Down from the squash, a stand of sunflowers stretched high. My cousin was hoping they would bloom by the time she left but they just kept growing taller, waiting for the perfect temperature to send out their yellow glory. The dogs barked that my cousin was home just as I was tossing armloads of weeds into the woods. The garden was weeded but the mating beetles were still doing their thing on the peas. We cleaned up to go hear live bluegrass on Signal Mountain at the Mountain Opry down in Chattanooga.
On the way down the mountain, I told my cousin’s friend Julie about the garden.
“It looks like something is eating the cauliflower. I can’t figure out what it is.” I told her. “I found little millipede things in the dirt below the plants. I wonder if they are climbing up and eating the leaves at night.”
Julie didn’t know what could be eating the plants.
“Have you seen any Japanese beetles?” she asked. “They can devastate your garden. I don’t like to kill anything but they were bad last summer. They’re not the brightest bugs, kind of slow. I flick them into a cup of soapy water – it’s kind of rewarding.”
“Wait, what do they look like? Kind of square?”
“Yeah, or oval.”
“Copper or jade-colored? Do they move their legs like this?” I moved my arm like I was trying to get something off my neck.
“I don’t know about their legs,” she laughed. Then I pulled out my camera and showed her the pictures of the mating beetles.
“Yep, those. They’ll eat everything.”
“They were mating in the garden all over the peas – I had no idea!” No wonder I took offense. Something old in my genes had told me not to be comfortable with their flamboyant display. First found in New Jersey in 1916, the Japanese beetle is so destructive to more than 300 different plants that the Animal & Plant Health Inspection Service has issued quarantines in some infested states.
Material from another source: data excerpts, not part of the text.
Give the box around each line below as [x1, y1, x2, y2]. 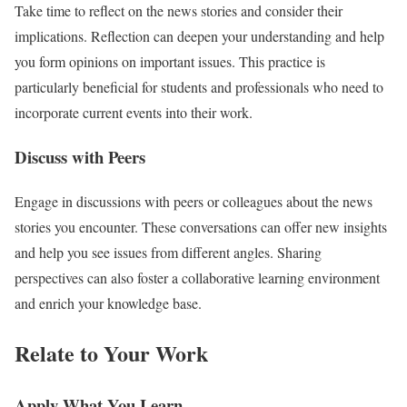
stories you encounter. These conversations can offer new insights [15, 216, 387, 236]
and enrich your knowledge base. [15, 293, 202, 313]
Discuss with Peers [15, 144, 145, 170]
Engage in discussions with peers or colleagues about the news [15, 191, 372, 211]
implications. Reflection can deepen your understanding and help [15, 26, 384, 46]
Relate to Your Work [15, 336, 208, 369]
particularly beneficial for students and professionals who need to [15, 77, 383, 97]
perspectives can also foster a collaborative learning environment [15, 267, 380, 287]
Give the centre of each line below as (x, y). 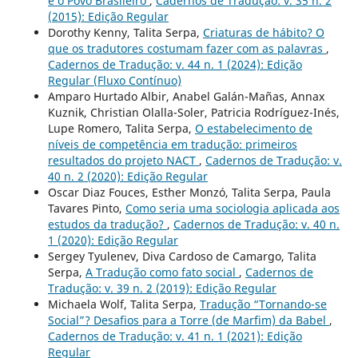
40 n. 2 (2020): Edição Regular (127, 176)
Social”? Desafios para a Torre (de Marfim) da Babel (188, 320)
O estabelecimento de (253, 128)
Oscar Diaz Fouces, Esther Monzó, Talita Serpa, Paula (189, 192)
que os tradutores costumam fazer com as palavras (187, 48)
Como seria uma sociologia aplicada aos (232, 208)
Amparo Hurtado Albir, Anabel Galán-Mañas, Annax (186, 96)
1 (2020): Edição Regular (113, 240)
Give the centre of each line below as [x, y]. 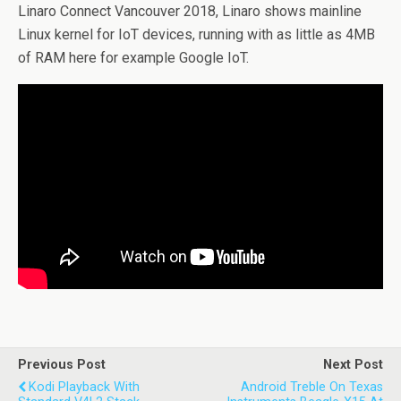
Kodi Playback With [84, 388]
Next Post [353, 365]
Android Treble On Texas [312, 388]
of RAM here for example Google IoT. [133, 58]
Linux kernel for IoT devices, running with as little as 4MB [196, 34]
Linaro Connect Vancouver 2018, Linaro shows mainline [190, 11]
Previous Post [62, 365]
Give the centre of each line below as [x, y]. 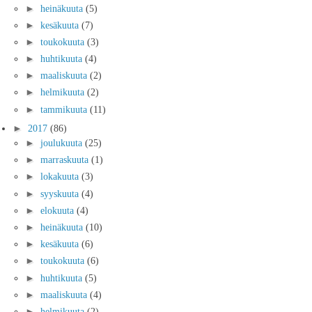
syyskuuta [61, 193]
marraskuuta [66, 160]
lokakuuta [61, 177]
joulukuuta [63, 143]
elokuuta [58, 210]
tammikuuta [65, 109]
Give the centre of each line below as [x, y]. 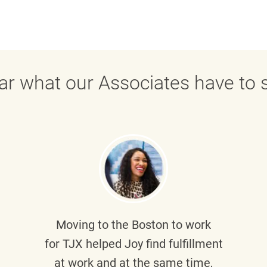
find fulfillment [183, 244]
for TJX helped [84, 244]
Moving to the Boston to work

“You’ll want to take care of them.”
That night, I realized my first mistake was not tucking in my shirt while gardening. I counted 18 chigger and mosquito bites around my waistline and lay in bed scratching. They’d climbed up my shirt and even attacked my belly-button which bled a little in outrageous pain. I still had never seen the mysterious chigger but I no longer doubted their existence. The beetles were another story and I made a note that the empty milk jug would make a perfect trap for drowning them. I looked forward to flicking them, two by mating two, into the jug. I almost dreamed about their little arms scratching their heads in confusion and finally fell asleep.
The next morning, I filled my coffee cup and walked into the garden with the milk jug. I tucked in my shirt and tucked my pants into my socks. I had steeled myself for the war against the beetles but the leaves of the snow pea were empty. I found one beetle that didn’t get the memo and flicked him into the jug. Eerily, I wondered if they had moved on, their deed done for a time, or if I had been too quick to judge their intelligence. It was as if the beetles had heard my thoughts last night. Somehow they were gone.